I think it greatly depends of the size of your team: if you're alone you have one branch, if you're two you may have 3 branches, each for one of you + master, if you're four you start to use feature-based branches..

It might be fun to compute the number of branches needed as a function of the number of devs in your team.

mml 11 years ago |

Ever since I started getting involved in SCCM stuff, I've been astounded at how much breath and emotion people are eager to waste defending their choice, or technique or strategy or whathaveyou.

SCCM system discussions should be banned on HN, as pointless and heated as vi vs. EMACS discussions.

erikb 11 years ago |

It's not really harmful just because it's too much overhead for small projects. If you have a huge project I'd assume that it's much harder to read history anyway, and then a more complex pattern of development is reasonable.

dicroce 11 years ago |

Even though I could frequently commit on feature branches, I usually don't. Hence, when I merge feature branches I don't have crazy messy histories that I feel it necessary to rewrite.... Works for me.

jguegant 11 years ago |

What about using merging when it comes to the feature branches but rebase when pulling (git pull --rebase)? Is it that harmful to rewrite the history for your local changes?

darylteo 11 years ago |

Curious here: has anyone tried using GitLab + forks to replace development branches? Would it needlessly overcomplicated?

sytse 11 years ago | |

You can do it but at GitLab we advise against it if you can avoid it. Many things become harder, for example it is more work to to link merge requests to issues and you can't push a commit to help a person without them giving you access first.

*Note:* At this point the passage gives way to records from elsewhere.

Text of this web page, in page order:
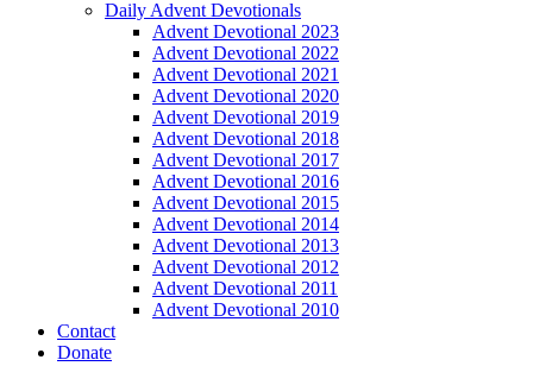
Daily Advent Devotionals
Advent Devotional 2023
Advent Devotional 2022
Advent Devotional 2021
Advent Devotional 2020
Advent Devotional 2019
Advent Devotional 2018
Advent Devotional 2017
Advent Devotional 2016
Advent Devotional 2015
Advent Devotional 2014
Advent Devotional 2013
Advent Devotional 2012
Advent Devotional 2011
Advent Devotional 2010
Contact
Donate
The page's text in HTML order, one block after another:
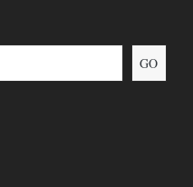
GO
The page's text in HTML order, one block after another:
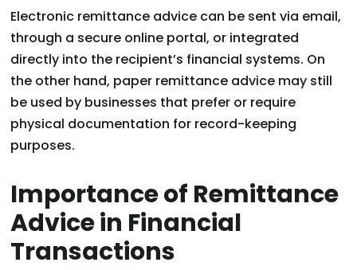
Electronic remittance advice can be sent via email,
through a secure online portal, or integrated
directly into the recipient’s financial systems. On
the other hand, paper remittance advice may still
be used by businesses that prefer or require
physical documentation for record-keeping
purposes.
Importance of Remittance
Advice in Financial
Transactions
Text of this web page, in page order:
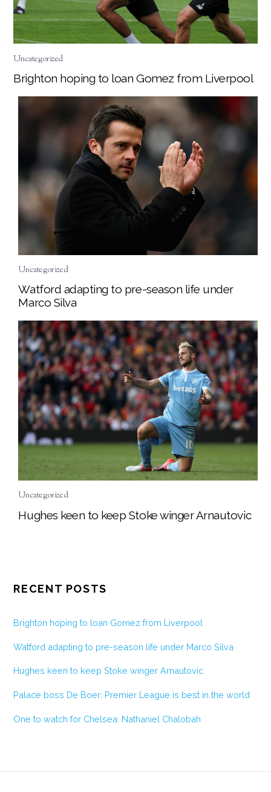
Uncategorized
Brighton hoping to loan Gomez from Liverpool
Uncategorized
Watford adapting to pre-season life under
Marco Silva
Uncategorized
Hughes keen to keep Stoke winger Arnautovic
RECENT POSTS
Brighton hoping to loan Gomez from Liverpool
Watford adapting to pre-season life under Marco Silva
Hughes keen to keep Stoke winger Arnautovic
Palace boss De Boer: Premier League is best in the world
One to watch for Chelsea: Nathaniel Chalobah
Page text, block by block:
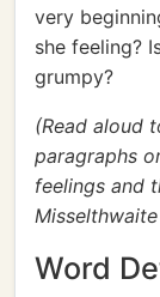
very
she feeling?
grumpy?
(Read aloud
paragraphs
feelings and
Word
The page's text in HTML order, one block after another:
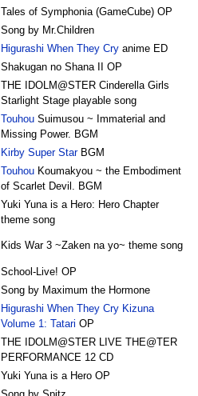
Tales of Symphonia (GameCube) OP
Song by Mr.Children
Higurashi When They Cryanime ED
Shakugan no Shana II OP
THE IDOLM@STER Cinderella Girls
Starlight Stage playable song
TouhouSuimusou ~ Immaterial and
Missing Power. BGM
Kirby Super StarBGM
TouhouKoumakyou ~ the Embodiment
of Scarlet Devil. BGM
Yuki Yuna is a Hero: Hero Chapter
theme song
Kids War 3 ~Zaken na yo~ theme song
School-Live! OP
Song by Maximum the Hormone
Higurashi When They Cry Kizuna
Volume 1: Tatari OP
THE IDOLM@STER LIVE THE@TER
PERFORMANCE 12 CD
Yuki Yuna is a Hero OP
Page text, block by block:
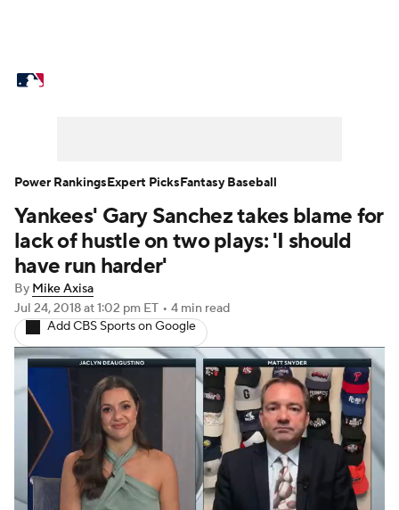
Power Rankings Probable Pitchers
Two-Start Pitchers
Transactions MLB Betting
Injuries MLB Shop
Yankees' Gary Sanchez takes blame for
lack of hustle on two plays: 'I should
have run harder'
By Mike Axisa
Jul 24, 2018at 1:02 pm ET • 4 min read
Add CBS Sports on Google
Power RankingsExpert PicksFantasy Baseball
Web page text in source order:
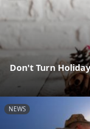
Don't Turn
NEWS
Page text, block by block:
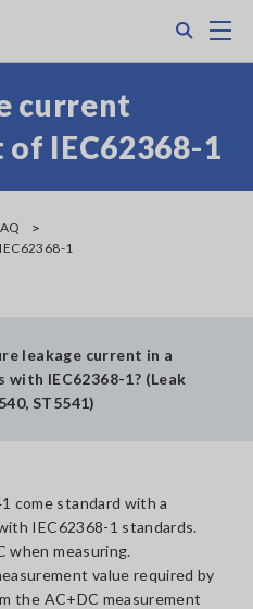
current
IEC62368-1
1
leakage current in a
IEC62368-1? (Leak
ST5541)
come standard with a
IEC62368-1 standards.
when measuring.
value required by
the AC+DC measurement
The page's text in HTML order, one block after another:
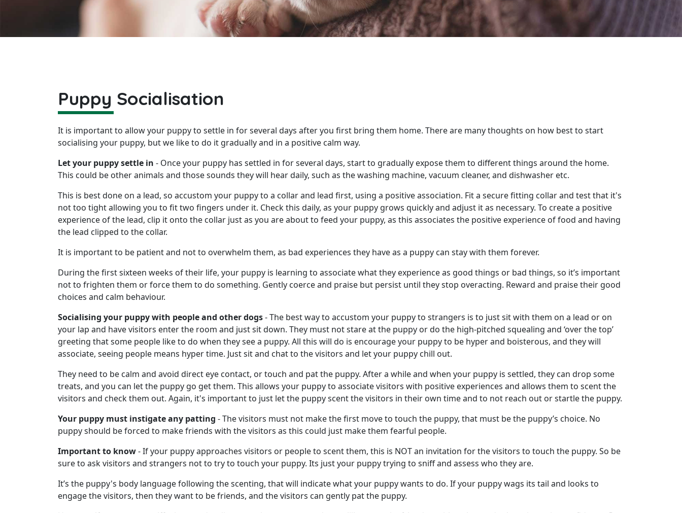
Puppy Socialisation
It is important to allow your puppy to settle in for several days after you first bring them home. There are many thoughts on how best to start
socialising your puppy, but we like to do it gradually and in a positive calm way.
Let your puppy settle in - Once your puppy has settled in for several days, start to gradually expose them to different things around the home.
This could be other animals and those sounds they will hear daily, such as the washing machine, vacuum cleaner, and dishwasher etc.
This is best done on a lead, so accustom your puppy to a collar and lead first, using a positive association. Fit a secure fitting collar and test that it's
not too tight allowing you to fit two fingers under it. Check this daily, as your puppy grows quickly and adjust it as necessary. To create a positive
experience of the lead, clip it onto the collar just as you are about to feed your puppy, as this associates the positive experience of food and having
the lead clipped to the collar.
It is important to be patient and not to overwhelm them, as bad experiences they have as a puppy can stay with them forever.
During the first sixteen weeks of their life, your puppy is learning to associate what they experience as good things or bad things, so it’s important
not to frighten them or force them to do something. Gently coerce and praise but persist until they stop overacting. Reward and praise their good
choices and calm behaviour.
Socialising your puppy with people and other dogs- The best way to accustom your puppy to strangers is to just sit with them on a lead or on
your lap and have visitors enter the room and just sit down. They must not stare at the puppy or do the high-pitched squealing and ‘over the top’
greeting that some people like to do when they see a puppy. All this will do is encourage your puppy to be hyper and boisterous, and they will
associate, seeing people means hyper time. Just sit and chat to the visitors and let your puppy chill out.
They need to be calm and avoid direct eye contact, or touch and pat the puppy. After a while and when your puppy is settled, they can drop some
treats, and you can let the puppy go get them. This allows your puppy to associate visitors with positive experiences and allows them to scent the
visitors and check them out. Again, it's important to just let the puppy scent the visitors in their own time and to not reach out or startle the puppy.
Your puppy must instigate any patting - The visitors must not make the first move to touch the puppy, that must be the puppy’s choice. No
puppy should be forced to make friends with the visitors as this could just make them fearful people.
Important to know- If your puppy approaches visitors or people to scent them, this is NOT an invitation for the visitors to touch the puppy. So be
sure to ask visitors and strangers not to try to touch your puppy. Its just your puppy trying to sniff and assess who they are.
It’s the puppy's body language following the scenting, that will indicate what your puppy wants to do. If your puppy wags its tail and looks to
engage the visitors, then they want to be friends, and the visitors can gently pat the puppy.

lgp171188 11 years ago | | |

If you are using the Integration-Manager workflow (which GitLab doesn't support as well as Bitbucket or GitHub), all the members of a team have read access to all the repositories and forks in the team namespace. That means the owner of a developer branch fork can always read the repo of another contributor and pull the changes.

dimino 11 years ago |

I personally find git flow to be a wonderfully elegant and simple way of handling a project in git. Not everything is perfect, but I consider git flow to be much like PEP8. It's almost always a good idea to do it the git flow way, unless you have a very specific and documented exception, in which case do that instead.

To me what matters more is the consistency.

Also, the attitude and tone of this article straight up stinks.

- Checkout master. - Start an interactive rebase of master onto the last commit before the series of commits you wish to remove. - Mark all the commits you don't care about as "skip". - Let the rebase run and resolve conflicts on the way, the same as you'd do with your current work flow.